“宋黛你也太不像話了!”這下連沈哲都看不下去了,“你的父母就是這樣教育你的嗎?你居然詛咒長輩死?你好狠的心!”
宋黛掀了掀眼皮,睨著沈哲,“這里有你的什么事?沈曜,公司的規章制度是怎么說的,下級什么時候可以辱罵上級了?”
沈曜雖然不知道宋黛和眼前梨花帶雨的女人發生了什么,但是心里下意識的站在宋黛這一邊,眼前這個女人說不出來什么情況,沈曜就是不喜歡她這個裝模作樣的白蓮花模樣。
“輕點的懲罰就是扣工資,重一點就是降級。”沈曜面無表情的說道。
沈舟站出來罵道,“沈曜沒有想到這么快你就變成了宋黛跟前的一條狗!”
“工資,多少的工資你隨便扣,今天我就是要為沈小姐說句公道話!”沈哲吼道,手里的拐杖不住的朝著地上敲,好像是生怕吸引不了注意力一樣。
“是嗎?”宋黛笑了笑,眼底卻沒有半分的笑意,沈哲當然是不會在意每個月的那么些工資,扣了就扣了。

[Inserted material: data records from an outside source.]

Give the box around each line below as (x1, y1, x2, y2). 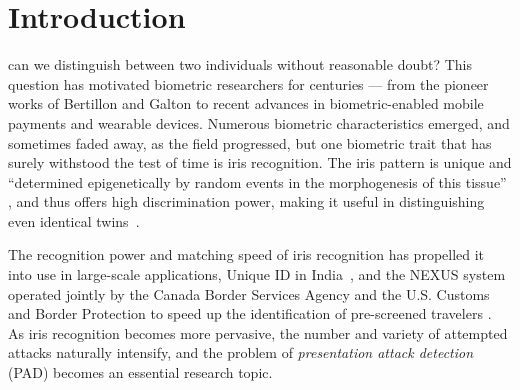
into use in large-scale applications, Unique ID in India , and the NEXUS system (8, 264, 506, 285)
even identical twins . (8, 210, 140, 231)
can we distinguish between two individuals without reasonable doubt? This (8, 54, 473, 75)
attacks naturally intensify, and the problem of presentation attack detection (8, 342, 474, 363)
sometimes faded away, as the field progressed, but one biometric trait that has (8, 132, 492, 153)
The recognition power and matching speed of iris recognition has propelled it (8, 244, 485, 265)
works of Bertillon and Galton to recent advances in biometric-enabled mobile (8, 93, 484, 114)
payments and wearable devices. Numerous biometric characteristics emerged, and (8, 112, 510, 133)
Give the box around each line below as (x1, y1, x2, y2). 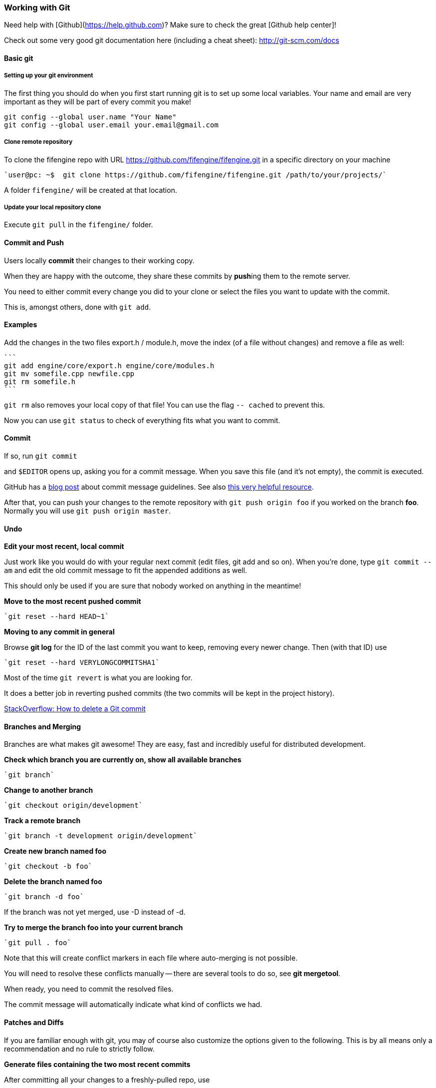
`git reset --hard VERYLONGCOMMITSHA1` (4, 658, 160, 667)
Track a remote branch (4, 816, 81, 825)
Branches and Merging (4, 722, 81, 731)
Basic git (4, 53, 33, 62)
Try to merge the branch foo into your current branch (4, 923, 183, 932)
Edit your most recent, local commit (4, 542, 124, 551)
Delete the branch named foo (4, 877, 102, 886)
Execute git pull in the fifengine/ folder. (4, 220, 153, 229)
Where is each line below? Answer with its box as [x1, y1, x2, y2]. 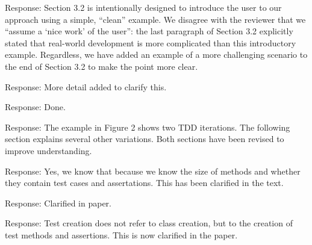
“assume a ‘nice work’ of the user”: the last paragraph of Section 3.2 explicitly [5, 25, 293, 37]
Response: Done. [5, 101, 66, 113]
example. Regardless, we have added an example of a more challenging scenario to [5, 48, 308, 61]
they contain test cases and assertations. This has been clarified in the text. [5, 176, 284, 189]
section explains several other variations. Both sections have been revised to [5, 132, 284, 145]
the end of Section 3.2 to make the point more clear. [5, 60, 198, 72]
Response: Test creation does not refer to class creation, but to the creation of [5, 217, 293, 229]
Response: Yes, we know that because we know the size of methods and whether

宋黛把脖子摸了摸脖子上掛著的玉佩,臉上的笑意沒變,甚至加深了笑意,“沈副總,真的什么都不在意嗎?”
今早沈殊才帶了沈意的玉佩去和沈哲談條件,那沈意是他唯一的兒子,他對于自己兒子一切相關的東西,總是格外敏感。
“宋黛,你簡直卑鄙無恥!”沈哲吼道。
宋黛冷笑了聲,“沈副總,你要是再不帶著你手下的人離開,我不知道我會做出什么事情來,今天會議上你的表現已經很讓我失望了。”
這樣威脅人的手段的確是卑鄙,宋黛也是第一次用,可對于像沈哲這樣的小人來講卻是正當適用。